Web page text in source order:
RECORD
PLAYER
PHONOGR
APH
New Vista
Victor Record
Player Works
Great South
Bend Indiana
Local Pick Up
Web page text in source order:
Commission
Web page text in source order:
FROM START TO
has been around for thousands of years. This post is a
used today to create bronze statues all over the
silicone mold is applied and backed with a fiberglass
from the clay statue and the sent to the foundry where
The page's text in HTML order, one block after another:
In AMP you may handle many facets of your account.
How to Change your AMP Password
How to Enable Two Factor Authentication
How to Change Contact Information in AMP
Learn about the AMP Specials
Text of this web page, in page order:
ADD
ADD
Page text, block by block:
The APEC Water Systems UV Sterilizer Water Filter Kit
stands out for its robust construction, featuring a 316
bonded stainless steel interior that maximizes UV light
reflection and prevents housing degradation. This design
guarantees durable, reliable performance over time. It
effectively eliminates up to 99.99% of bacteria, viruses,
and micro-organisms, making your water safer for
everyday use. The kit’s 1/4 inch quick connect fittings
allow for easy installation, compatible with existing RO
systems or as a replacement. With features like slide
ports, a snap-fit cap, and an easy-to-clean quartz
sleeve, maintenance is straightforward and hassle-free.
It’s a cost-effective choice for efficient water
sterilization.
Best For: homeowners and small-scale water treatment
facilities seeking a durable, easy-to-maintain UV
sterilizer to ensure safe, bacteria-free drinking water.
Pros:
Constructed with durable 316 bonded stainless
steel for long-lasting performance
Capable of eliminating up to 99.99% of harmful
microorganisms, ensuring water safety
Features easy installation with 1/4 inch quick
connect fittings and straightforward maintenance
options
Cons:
□ □ □ □ □ □ □
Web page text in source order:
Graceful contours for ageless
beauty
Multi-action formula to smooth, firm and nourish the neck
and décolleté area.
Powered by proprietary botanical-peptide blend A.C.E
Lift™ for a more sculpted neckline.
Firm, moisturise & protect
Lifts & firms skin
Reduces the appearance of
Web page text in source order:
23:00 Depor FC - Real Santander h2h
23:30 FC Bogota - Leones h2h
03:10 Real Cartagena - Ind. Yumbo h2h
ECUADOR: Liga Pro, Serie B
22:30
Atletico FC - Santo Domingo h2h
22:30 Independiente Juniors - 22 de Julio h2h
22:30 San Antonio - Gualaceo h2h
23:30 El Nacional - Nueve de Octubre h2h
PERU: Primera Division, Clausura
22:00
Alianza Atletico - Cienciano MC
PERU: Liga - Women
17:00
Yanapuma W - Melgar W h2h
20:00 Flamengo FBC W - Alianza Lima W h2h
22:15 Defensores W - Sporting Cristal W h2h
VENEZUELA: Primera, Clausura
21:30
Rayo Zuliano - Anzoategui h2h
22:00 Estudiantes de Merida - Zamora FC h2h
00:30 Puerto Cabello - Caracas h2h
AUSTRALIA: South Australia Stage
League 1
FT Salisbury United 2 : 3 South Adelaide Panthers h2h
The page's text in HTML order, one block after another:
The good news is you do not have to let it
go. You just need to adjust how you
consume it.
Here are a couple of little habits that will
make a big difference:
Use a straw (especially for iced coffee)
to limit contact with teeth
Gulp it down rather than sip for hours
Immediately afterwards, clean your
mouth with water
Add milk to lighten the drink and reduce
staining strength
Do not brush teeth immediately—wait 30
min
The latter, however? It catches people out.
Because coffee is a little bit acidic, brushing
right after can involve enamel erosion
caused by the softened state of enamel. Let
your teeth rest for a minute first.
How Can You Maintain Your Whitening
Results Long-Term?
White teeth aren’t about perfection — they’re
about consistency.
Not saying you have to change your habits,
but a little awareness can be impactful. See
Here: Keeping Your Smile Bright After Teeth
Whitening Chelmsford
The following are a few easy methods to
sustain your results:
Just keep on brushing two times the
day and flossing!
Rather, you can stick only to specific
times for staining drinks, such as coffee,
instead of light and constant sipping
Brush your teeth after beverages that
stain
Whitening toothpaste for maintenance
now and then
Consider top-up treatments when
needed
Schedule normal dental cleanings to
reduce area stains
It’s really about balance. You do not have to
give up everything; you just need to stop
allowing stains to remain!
□ □ □ □ □ □ □
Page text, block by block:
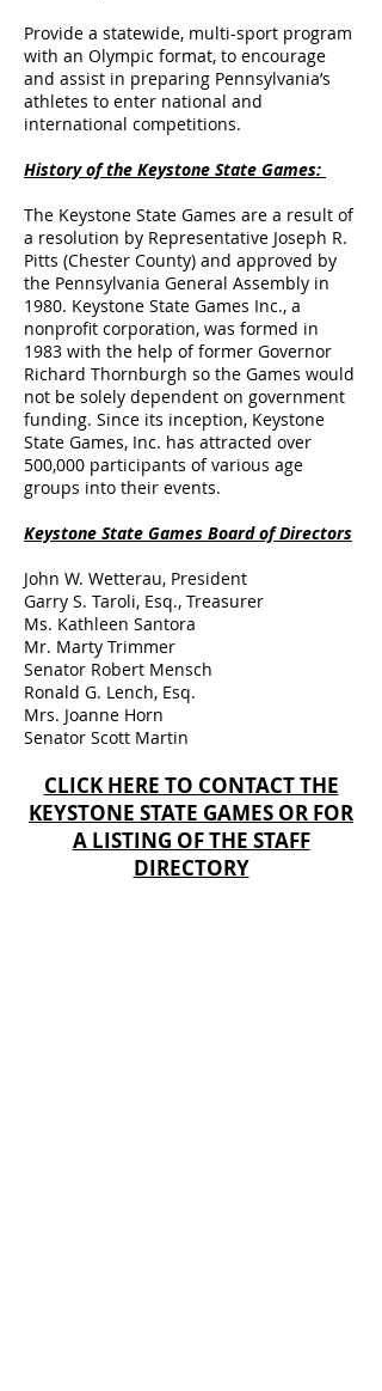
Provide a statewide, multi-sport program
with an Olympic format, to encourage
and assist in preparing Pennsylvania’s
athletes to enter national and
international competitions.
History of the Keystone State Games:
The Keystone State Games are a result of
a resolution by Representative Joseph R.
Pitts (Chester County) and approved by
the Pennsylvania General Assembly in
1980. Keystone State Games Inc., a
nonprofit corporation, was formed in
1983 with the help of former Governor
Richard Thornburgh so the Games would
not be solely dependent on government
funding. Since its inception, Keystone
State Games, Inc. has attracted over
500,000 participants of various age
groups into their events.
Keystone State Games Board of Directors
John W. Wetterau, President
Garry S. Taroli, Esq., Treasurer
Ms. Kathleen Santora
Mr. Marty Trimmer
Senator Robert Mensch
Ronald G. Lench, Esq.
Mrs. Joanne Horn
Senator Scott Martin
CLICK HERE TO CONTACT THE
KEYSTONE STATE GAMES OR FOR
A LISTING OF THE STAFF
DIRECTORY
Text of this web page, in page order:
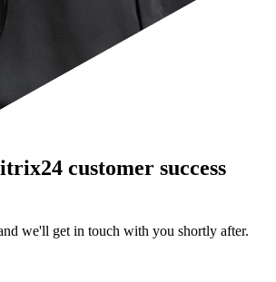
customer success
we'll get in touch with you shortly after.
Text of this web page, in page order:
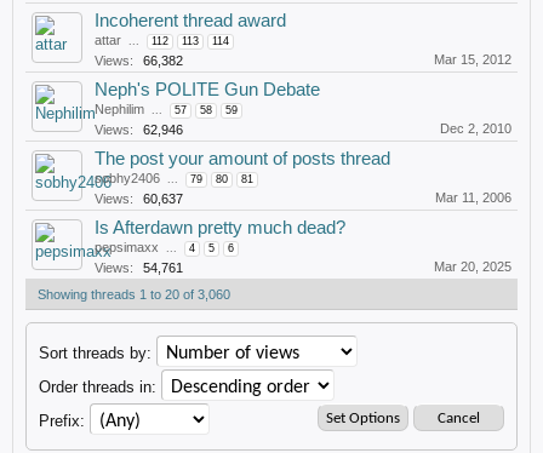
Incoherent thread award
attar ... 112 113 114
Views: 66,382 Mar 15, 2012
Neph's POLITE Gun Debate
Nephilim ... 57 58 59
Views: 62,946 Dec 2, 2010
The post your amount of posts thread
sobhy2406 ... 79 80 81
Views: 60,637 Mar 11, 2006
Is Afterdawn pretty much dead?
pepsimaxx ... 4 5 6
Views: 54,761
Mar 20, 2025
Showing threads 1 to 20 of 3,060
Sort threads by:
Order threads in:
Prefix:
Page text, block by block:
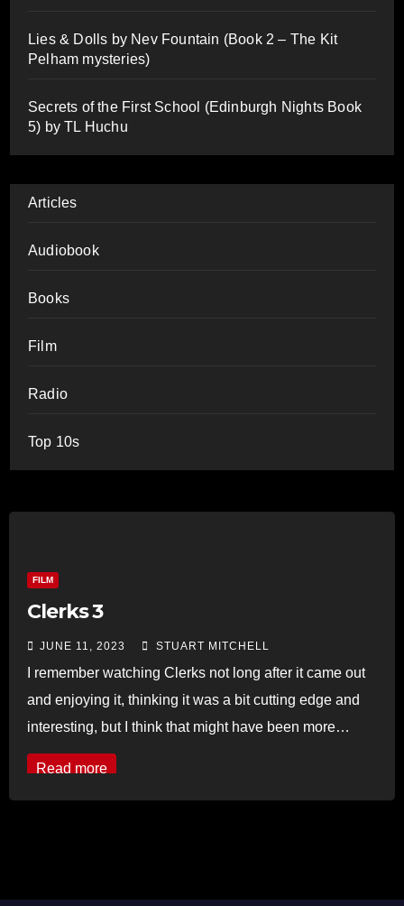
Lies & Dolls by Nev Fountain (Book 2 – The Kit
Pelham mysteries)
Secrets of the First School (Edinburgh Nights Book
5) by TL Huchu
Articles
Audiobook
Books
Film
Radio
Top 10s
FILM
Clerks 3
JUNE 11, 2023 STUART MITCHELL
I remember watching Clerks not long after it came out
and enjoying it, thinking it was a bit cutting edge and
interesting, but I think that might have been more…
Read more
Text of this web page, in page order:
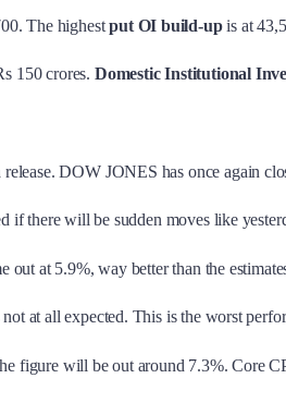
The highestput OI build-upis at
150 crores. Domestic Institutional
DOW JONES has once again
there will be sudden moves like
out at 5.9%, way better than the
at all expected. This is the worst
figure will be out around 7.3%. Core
□ □ □ □ □ □ □
» **Problem details**:
The result should be every line that contains "Whitening", copied from the entries.

» **Output below**:
How Can You Maintain Your Whitening
Whitening Chelmsford
Whitening toothpaste for maintenance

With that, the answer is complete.